In Ayesh and Daniel's work, the video summarization was based on curve simplification of a frame histogram - with the frames corresponding to key points of the simplified curve used as the summary. The curve simplfication technique they used gave a score of 'curve importance' to each point on the curve, which was used to determine relevance rank for the corresponding frame.

First, I refactored the applet to use Java Swing instead of AWT and Jonathan's pure java MPEG decoder instead of the one from J. Anders. Next, I refactored the frame rank information to use my classes for relevance. Then, I replaced the existing fixed rank -> threshold modifcation path with a 'relevance chain', inspired by the iTunes smart playlist editor and the new Mac OS X automator as much as by Schneiderman's original paper on dynamic queries. More recently, I've been trying to replace the jmpeg stuff with QuickTime for Java, but that requires either frame-level access or lots of quicktime-edit calls, which seems to be giving me trouble. Larry also mentioned keeping a 'frames seen' history. An interesting idea - as this can also be used as a relevance data source.

The more interesting question is how to use multiple relevance streams, and allow the user to integrate them. What makes a good summary? The idea of a goal-oriented summary - a summary that includes just one possible story - is what I am looking at here. Daniel suggested using curve simplification on: total centroid mass, inverse of the distance between two shapes, correlation between pairs of shapes, and on the tracks themselves. The idea of track correlation is interesting, as this will give a curve point that is of interest whenever the tracks change correlation - e.g. when people start walking together or when they separate. Also, there is the issue of what about a single person who is segmented into two tracks.

transcode using vlc

Just so you now, to save 'inputfile.avi' as the MPEG-4 video 'outfile.mp4', use the following command line:

vlc -vvv inputFile.avi --sout '#transcode{vcodec=mp4v,acodec=mpga,vb=800,ab=128}:duplicate{dst=std{access=file,mux=mp4,url="outfile.mp4"}}'

fuzzy importance framework for smart fastforward in panoply

Something I doubt has yet to be done: Daniel originally used frame ranking for smart ffwd. I propose a more generic frame-score approach, which has a lot of added benefits.
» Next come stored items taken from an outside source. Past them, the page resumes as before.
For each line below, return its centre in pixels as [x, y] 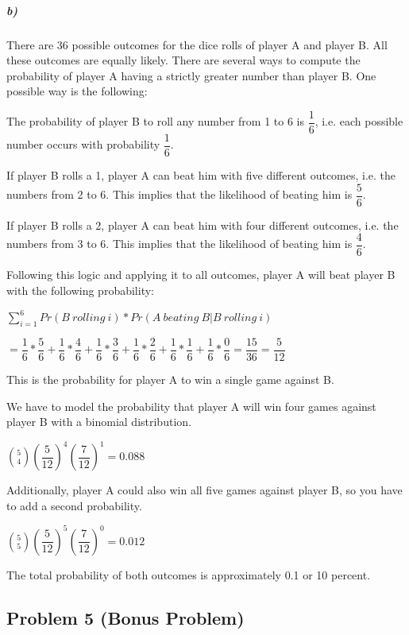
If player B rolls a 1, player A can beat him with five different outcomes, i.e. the [201, 175]
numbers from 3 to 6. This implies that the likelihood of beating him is [179, 244]
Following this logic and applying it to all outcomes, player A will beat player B [201, 275]
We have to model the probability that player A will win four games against [191, 406]
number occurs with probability [83, 144]
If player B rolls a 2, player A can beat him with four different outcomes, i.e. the [203, 225]
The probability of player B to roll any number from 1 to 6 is [155, 121]
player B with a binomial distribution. [99, 422]

It can still support frame ranking, simply by providing some appropriate map of rank to score, with lower ranks receiving correspondingly lower scores. However, it presents a more generic ability to combine multiple scores or perform transformations, such as arbitrary convolutions, on the scores as a one-dimensional function of time. For example, we could directly map the score to playback speed, with scores at the highest level playing back in realtime or less-than-realtime, and scores at the lowest level perhaps being skipped entirely, or at least only displayed briefly. In the Dotworld interface, I see adding another panel, one which might prove unnecessary for the user, displaying the relevance information currently used for playback. A sparkline could be placed beneath each movie for their relevance, and possibly beneath each actor. These could be summed or unioned somehow to get more interesting information. From the perspective of movie as three-dimensional volume, this would be like extending Jacobs' work on intelligent thumbnails to allow spatial distortion of the images. In space, however, we will likely consider using intelligent cropping only, as such distortions in the spatial domain may prove less useful than simple cropping, or cropping + duplication + scaling.